As I mentioned yesterday, the propagator (which we discussed in class Saturday and will discuss in class Monday) is unable to solve the problem on its own. But give it one more letter, and it finds it.  Here is a trace of assigned and unassigned variables. 

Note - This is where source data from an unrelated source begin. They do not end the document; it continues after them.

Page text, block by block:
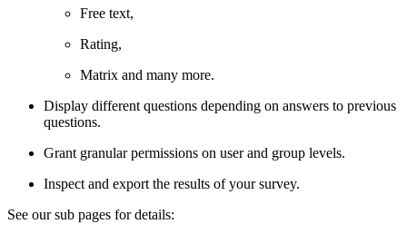
Free text,
Rating,
Matrix and many more.
Display different questions depending on answers to previous
questions.
Grant granular permissions on user and group levels.
Inspect and export the results of your survey.
See our sub pages for details:
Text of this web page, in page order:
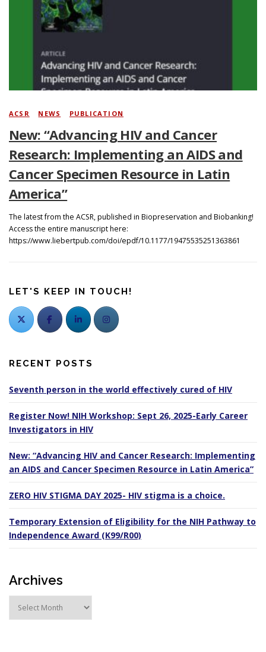
ACSR NEWS PUBLICATION
New: “Advancing HIV and Cancer
Research: Implementing an AIDS and
Cancer Specimen Resource in Latin
America”
The latest from the ACSR, published in Biopreservation and Biobanking!
Access the entire manuscript here:
https://www.liebertpub.com/doi/epdf/10.1177/19475535251363861
LET'S KEEP IN TOUCH!
RECENT POSTS
Seventh person in the world effectively cured of HIV
Register Now! NIH Workshop: Sept 26, 2025-Early Career
Investigators in HIV
New: “Advancing HIV and Cancer Research: Implementing
an AIDS and Cancer Specimen Resource in Latin America”
ZERO HIV STIGMA DAY 2025- HIV stigma is a choice.
Temporary Extension of Eligibility for the NIH Pathway to
Independence Award (K99/R00)
Archives

Problem: ['SEND', 'MORE', 'MONEY']
Columns:
4. (('C4', '_', '_'), ('C5', 'M'))
3. (('C3', 'S', 'M'), ('C4', 'O'))
2. (('C2', 'E', 'O'), ('C3', 'N'))
1. (('C1', 'N', 'R'), ('C2', 'E'))
0. (('C0', 'D', 'E'), ('C1', 'Y'))

Initial domains: {'M': {1}, 'C0': {0}, 'C4': {1}, 'C5': {0}, '_': {0}, 'C1': {0, 1}, 'C2': {0, 1}, 'C3': {0, 1}, 'S': {2, 3, 4, 5, 6, 7, 8, 9}, 'N': {0, 2, 3, 4, 5, 6, 7, 8, 9}, 'E': {0, 2, 3, 4, 5, 6, 7, 8, 9}, 'R': {0, 2, 3, 4, 5, 6, 7, 8, 9}, 'Y': {0, 2, 3, 4, 5, 6, 7, 8, 9}, 'O': {0, 2, 3, 4, 5, 6, 7, 8, 9}, 'D': {0, 2, 3, 4, 5, 6, 7, 8, 9}}

Initial state:
assigned: {'M': 1, 'C0': 0, 'C4': 1, 'C5': 0, '_': 0};
unassigned: ['N', 'E', 'R', 'Y', 'O', 'D', 'S', 'C1', 'C2', 'C3']

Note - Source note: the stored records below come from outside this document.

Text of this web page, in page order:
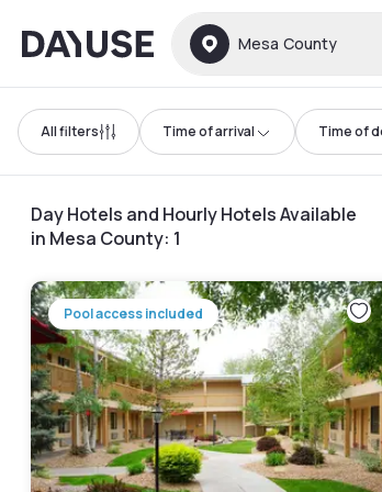
Dayuse Mesa County
All filters Time of arrival Time of
Day Hotels and Hourly Hotels Available
in Mesa County: 1
Pool access included
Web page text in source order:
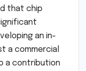
that chip
an in-
a commercial
a contribution
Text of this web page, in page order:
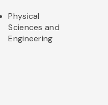
Physical
Sciences and
Engineering

State after initial propagation
assigned: {'M': 1, 'S': 9, 'O': 0, 'C0': 0, 'C3': 0, 'C4': 1, 'C5': 0, '_': 0};
unassigned: ['E', 'D', 'Y', 'N', 'R', 'C1', 'C2']

Propagation after E = 5
assigned: {'M': 1, 'S': 9, 'O': 0, 'E': 5, 'D': 7, 'Y': 2, 'N': 6, 'R': 8, 'C0': 0, 'C1': 1, 'C2': 1, 'C3': 0, 'C4': 1, 'C5': 0, '_': 0};
unassigned: []

  SEND ->  9567
+ MORE ->  1085
------    -----
 MONEY -> 10652

{'M': 1, 'S': 9, 'O': 0, 'E': 5, 'D': 7, 'Y': 2, 'N': 6, 'R': 8}

Solution found after 4 assignments!

Process finished with exit code 0
 

The initial state is the information we give it: M = 1; C4 = 1. C0 and C5 are variables for the carry into the left-most column and the carry out of the rightmost. They are both set to 0. '_' is an anonymous variable that fills in the open positions to the left of SEND and MORE. Given these additional variables, all the columns have the same structure.

A single propagation finds S = 9, O = 0, and C3 = 0.

If we order the variables so that E is the next one to be given a value, the search function will try E = 2, E = 3, E = 4, and E = 5. The propagator finds that E = 2, 3, or 4 leads to a contradiction. When we try E = 5, the propagator finds the rest of the values. So the 4 trial assignments to E are all that are required to solve the problem.

Since E appears more often than any other letter, it makes sense to try it after the first propagation. In fact, that heuristic succeeds for this problem.

Update. Interestingly, It also gets the solution after 4 assignments if you put Y before E.  But the reason is that it first assigns Y = 2. Finding that to be consistent, it goes on to E. Since 2 is taken it tries E from 3 to 5, at which point it gets the solution. So putting Y first simply eliminates one of the possibilities for E, thereby using the same number of assignments.